# Work to complete:
Write out again, exactly, the lines below starting at the one with "Sculpture, Brazier-Jones started" and ending at the one with "As he became".

# Records from a data collection:
Segment Open
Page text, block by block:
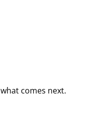
comes next.
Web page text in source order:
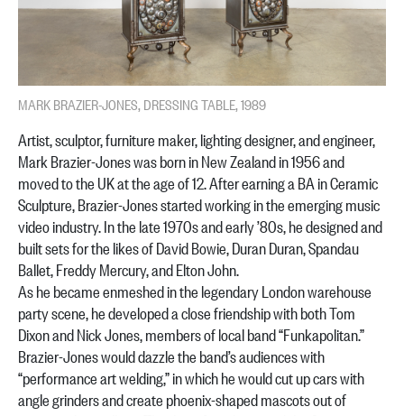
MARK BRAZIER-JONES, DRESSING TABLE, 1989
Artist, sculptor, furniture maker, lighting designer, and engineer,
Mark Brazier-Jones was born in New Zealand in 1956 and
moved to the UK at the age of 12. After earning a BA in Ceramic
Sculpture, Brazier-Jones started working in the emerging music
video industry. In the late 1970s and early ’80s, he designed and
built sets for the likes of David Bowie, Duran Duran, Spandau
Ballet, Freddy Mercury, and Elton John.
As he became enmeshed in the legendary London warehouse
party scene, he developed a close friendship with both Tom
Dixon and Nick Jones, members of local band “Funkapolitan.”
Brazier-Jones would dazzle the band’s audiences with
“performance art welding,” in which he would cut up cars with
angle grinders and create phoenix-shaped mascots out of
Segment Closed
# Result of the exercise:
Sculpture, Brazier-Jones started working in the emerging music
video industry. In the late 1970s and early ’80s, he designed and
built sets for the likes of David Bowie, Duran Duran, Spandau
Ballet, Freddy Mercury, and Elton John.
As he became enmeshed in the legendary London warehouse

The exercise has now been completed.